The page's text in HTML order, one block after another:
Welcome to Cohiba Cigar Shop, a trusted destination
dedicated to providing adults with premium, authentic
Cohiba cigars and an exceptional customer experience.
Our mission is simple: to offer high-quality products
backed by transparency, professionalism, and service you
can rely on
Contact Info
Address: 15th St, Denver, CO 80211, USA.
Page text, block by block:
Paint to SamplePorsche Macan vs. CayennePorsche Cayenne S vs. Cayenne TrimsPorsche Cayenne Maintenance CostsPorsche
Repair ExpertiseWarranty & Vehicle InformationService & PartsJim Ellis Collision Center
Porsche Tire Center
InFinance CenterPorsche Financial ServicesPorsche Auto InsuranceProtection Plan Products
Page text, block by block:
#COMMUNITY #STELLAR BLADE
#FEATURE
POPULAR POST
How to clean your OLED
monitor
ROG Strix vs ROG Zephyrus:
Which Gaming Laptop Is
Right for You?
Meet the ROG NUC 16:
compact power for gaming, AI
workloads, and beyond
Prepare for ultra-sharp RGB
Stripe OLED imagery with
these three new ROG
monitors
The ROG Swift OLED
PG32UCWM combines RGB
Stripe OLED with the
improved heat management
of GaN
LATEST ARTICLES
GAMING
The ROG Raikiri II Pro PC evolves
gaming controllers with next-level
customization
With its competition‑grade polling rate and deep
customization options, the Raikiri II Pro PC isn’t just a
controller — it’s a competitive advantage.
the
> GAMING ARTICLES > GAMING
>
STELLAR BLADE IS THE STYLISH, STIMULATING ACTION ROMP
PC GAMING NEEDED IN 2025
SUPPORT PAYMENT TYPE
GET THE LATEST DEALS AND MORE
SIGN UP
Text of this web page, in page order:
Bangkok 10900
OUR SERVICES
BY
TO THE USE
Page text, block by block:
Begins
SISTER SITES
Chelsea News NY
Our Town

▶ [What to produce] The full listing needs to be output again, exactly as it reads.

▶ [Response to this task]
The page's text in HTML order, one block after another:
Welcome to Cohiba Cigar Shop, a trusted destination
dedicated to providing adults with premium, authentic
Cohiba cigars and an exceptional customer experience.
Our mission is simple: to offer high-quality products
backed by transparency, professionalism, and service you
can rely on
Contact Info
Address: 15th St, Denver, CO 80211, USA.
Page text, block by block:
Paint to SamplePorsche Macan vs. CayennePorsche Cayenne S vs. Cayenne TrimsPorsche Cayenne Maintenance CostsPorsche
Repair ExpertiseWarranty & Vehicle InformationService & PartsJim Ellis Collision Center
Porsche Tire Center
InFinance CenterPorsche Financial ServicesPorsche Auto InsuranceProtection Plan Products
Page text, block by block:
#COMMUNITY #STELLAR BLADE
#FEATURE
POPULAR POST
How to clean your OLED
monitor
ROG Strix vs ROG Zephyrus:
Which Gaming Laptop Is
Right for You?
Meet the ROG NUC 16:
compact power for gaming, AI
workloads, and beyond
Prepare for ultra-sharp RGB
Stripe OLED imagery with
these three new ROG
monitors
The ROG Swift OLED
PG32UCWM combines RGB
Stripe OLED with the
improved heat management
of GaN
LATEST ARTICLES
GAMING
The ROG Raikiri II Pro PC evolves
gaming controllers with next-level
customization
With its competition‑grade polling rate and deep
customization options, the Raikiri II Pro PC isn’t just a
controller — it’s a competitive advantage.
the
> GAMING ARTICLES > GAMING
>
STELLAR BLADE IS THE STYLISH, STIMULATING ACTION ROMP
PC GAMING NEEDED IN 2025
SUPPORT PAYMENT TYPE
GET THE LATEST DEALS AND MORE
SIGN UP
Text of this web page, in page order:
Bangkok 10900
OUR SERVICES
BY
TO THE USE
Page text, block by block:
Begins
SISTER SITES
Chelsea News NY
Our Town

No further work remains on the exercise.